Business development requires a good pitch and I think PDPs could learn from how the CFFT sells partnering for drugs for its rare/neglected disease to companies. PDPs start from the assumption that there is no market for their products and the biotech/pharma industry isn’t interested, e.g., “New models of drug discovery have been developed to overcome the lack of modern and effective drugs for neglected diseases … which have no financial viability for the pharmaceutical industry” (Chatleain and Ioset 2011). The CFFT starts with the assumption that it offers a business relationship to a company with has advantages to both parties and structures its agreements to reduce technical and market risk and motivate commitment. According to a 2007 presentation by CFF’s VP of alliance management, the CFFT’s standard agreement requires that:
- the company matches the funding provided by CFFT;
- compensation includes pay-for-performance milestones;
- failure to meet milestones is grounds for termination and a grant of all rights to CFFT with a reciprocal royalty to the company if a resulting product is sold; and
- upon product approval CFFT is paid a multiple of its funding or a royalty on sales (Wetmore 2007).
So the CFFT reduces the risk to the company and its investors by providing commitment to a long-term relationship (with qualifications), money, and connection to its network of researchers and companies, and motivates the company to succeed by conceding the majority of the potential profits. The company responds by committing attention and its resources, that is, by putting skin in the game.

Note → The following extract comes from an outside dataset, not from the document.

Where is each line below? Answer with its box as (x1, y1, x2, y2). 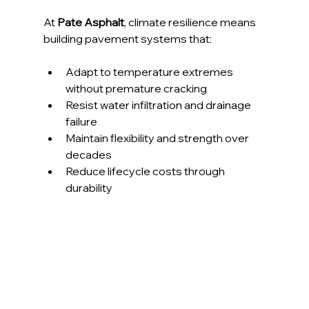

My recommendation is that PDPs do a better job of business development by pitching the value of drugs for neglected disease, both to society at large and to companies’ bottom lines, and by offering term sheets that engage and motivate companies. This advice should not be news to the PDP managers, since more than five years ago in a comprehensive study of PDPs for the Wellcome Trust, Moran et al. noted: “Although the funds required to support small company activity are relatively small, PPPs [PDPs] can find it difficult to provide these in their current constrained financial situation. Some PPPs also lack sufficient experience and understanding of small company bottom lines to structure attractive deals with these commercially focused and IP-protective firms. This is particularly relevant when all or most PPP staff come from non-industry backgrounds. Companies complain that ‘they don’t seem to understand that we do need to make a profit (overall)’ ” (Moran et al. 2005) [does anyone know if this study has been updated?]. Someone (patients? foundations? consultants?) has been able to argue successfully that companies can make money on drugs for rare diseases (c.f., “Rare Diseases All the Rage with Big Pharma,” FierceBiotech article). It’s time the PDPs and the global health advocates go beyond talking about the lack of an attractive “business model,” invent one, and start pitching deals.